I also have young kids. have a 10, nine and a six year old. So often when my six year old is doing something and he's, you know, he's being very six year old, right, very age appropriate.
And I want to yell at him. One of the things that I'll do is I'll go into the other room and I'll literally speak what I'm thinking deep in my head.
I want to yell at my my six year But right now, I want to tear into him. want to let him know how terrible he is in this moment.
And I want to scare him to the point of listening. And then me speaking that, then I backtrack and I'm like, wait, wait a second.
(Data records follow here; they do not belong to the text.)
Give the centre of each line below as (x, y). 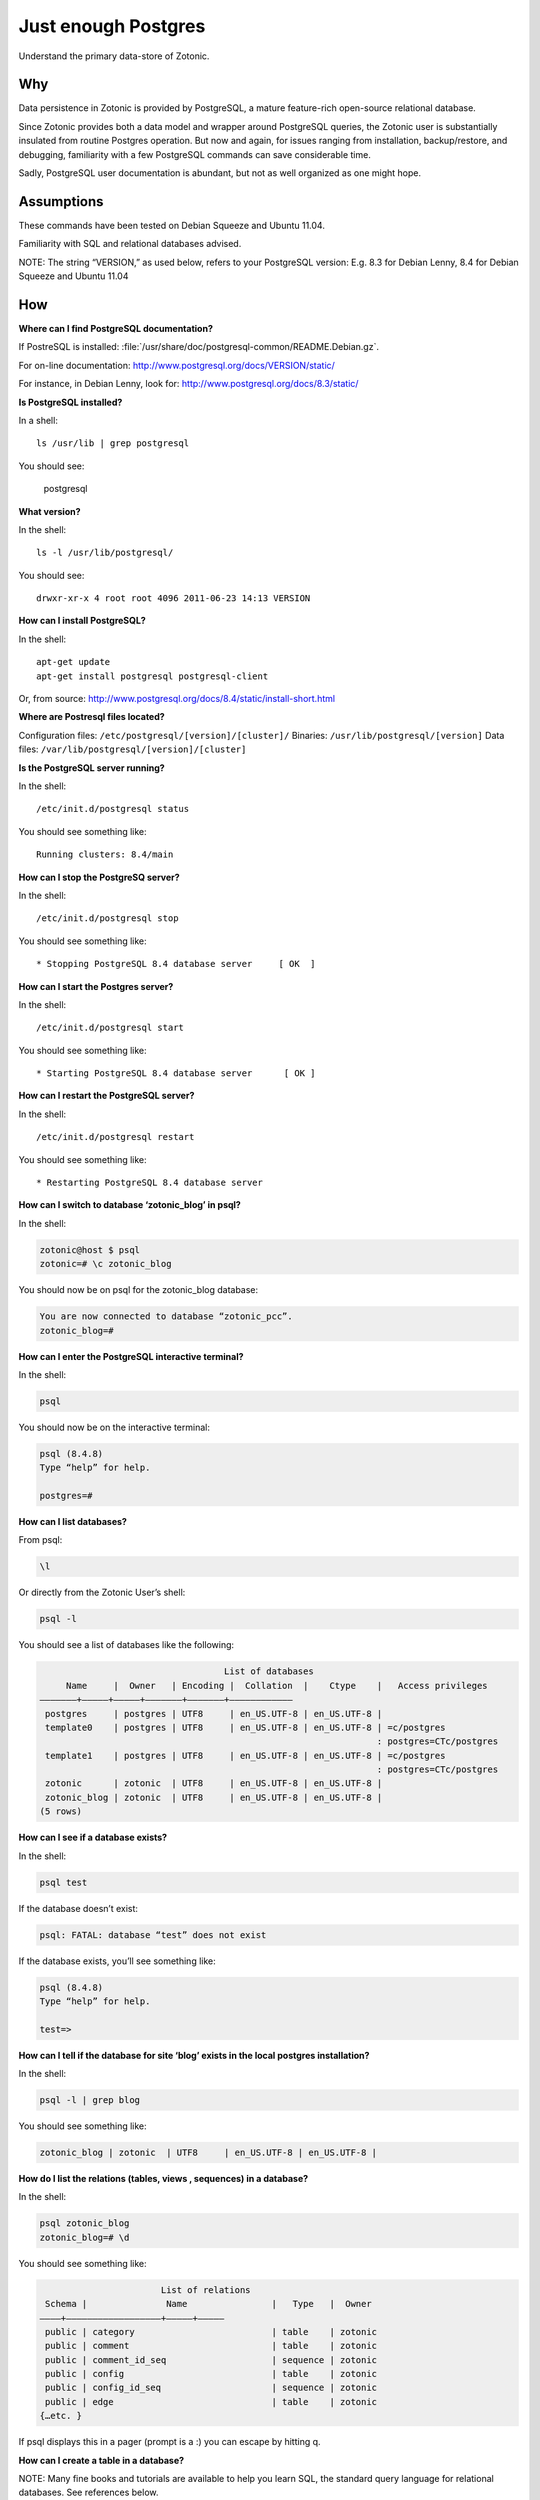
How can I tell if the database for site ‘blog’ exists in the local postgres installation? (194, 2055)
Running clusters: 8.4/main (105, 854)
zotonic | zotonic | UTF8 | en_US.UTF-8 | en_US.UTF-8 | (214, 1783)
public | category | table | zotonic (211, 2331)
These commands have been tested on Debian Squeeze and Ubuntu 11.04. (171, 225)
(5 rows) (61, 1811)
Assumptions (61, 201)
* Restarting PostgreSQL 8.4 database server (150, 1183)
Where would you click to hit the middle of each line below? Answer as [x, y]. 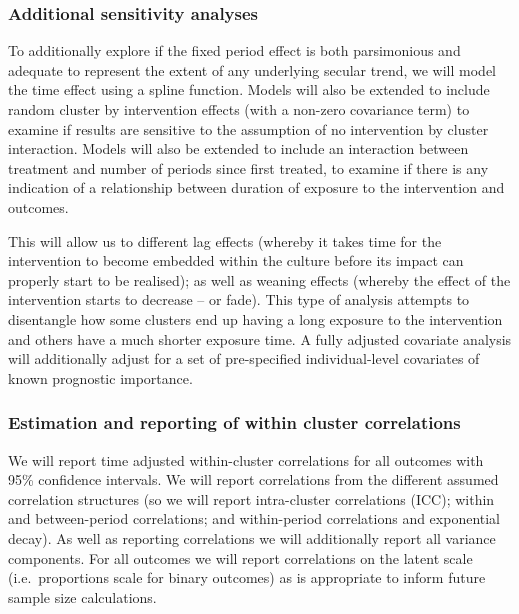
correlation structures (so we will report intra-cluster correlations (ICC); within [251, 498]
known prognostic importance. [100, 377]
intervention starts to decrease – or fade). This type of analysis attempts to [239, 299]
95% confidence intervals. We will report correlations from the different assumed [253, 479]
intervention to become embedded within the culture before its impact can [236, 260]
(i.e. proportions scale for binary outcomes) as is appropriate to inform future [247, 577]
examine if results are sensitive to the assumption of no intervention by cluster [248, 128]
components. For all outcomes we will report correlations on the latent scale [240, 557]
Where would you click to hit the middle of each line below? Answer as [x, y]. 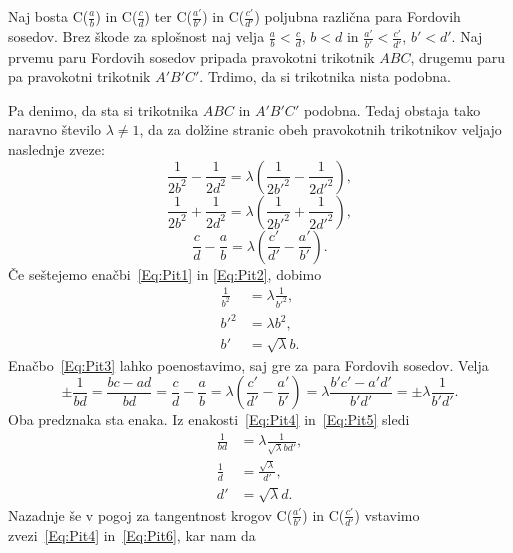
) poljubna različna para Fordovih [357, 16]
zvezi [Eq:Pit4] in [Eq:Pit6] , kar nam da [132, 535]
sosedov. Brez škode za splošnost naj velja [136, 36]
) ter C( [168, 16]
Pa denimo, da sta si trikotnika [103, 109]
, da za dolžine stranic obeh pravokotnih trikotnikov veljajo [320, 129]
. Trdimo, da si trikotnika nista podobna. [325, 76]
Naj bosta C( [48, 16]

Why, why am I going to do that? He, he's six. What he's doing is very appropriate. So instead I should probably get down on one knee, grab his hands and look at him in the eyes and say, you know, buddy, and then kind of go through.
Here's, here's what I'm going to do instead. It almost sounds like you're, you're doing an element of that where you're pausing, you're reflecting, you're understanding where you're feeling.
I'm really big on emotional wheels. I think it's so important to recognize where are we. think as a society, we do not talk enough about understanding where we are emotionally.
Tami Cole
think it's caused major harm to our society in a big, big way. and you, and I think a lot of it's generational too.
You can kind of go through the generation.
Matt Zaun
Oh, yes. I think from World War Two, if you start peeling back, you know, this generation pass this on to this generation and this generation.
We're not, you know, we're not in touch with, hey, right now, we're really angry. Why are we angry? Let's dive deeper.
But pointing and calling has been something that's helped me. And I appreciate hearing, you know, what's helped you. Another point I'll make that I think this also faceted me is that the more, the more I'm around success, there's an attribute that almost shockingly came to the surface.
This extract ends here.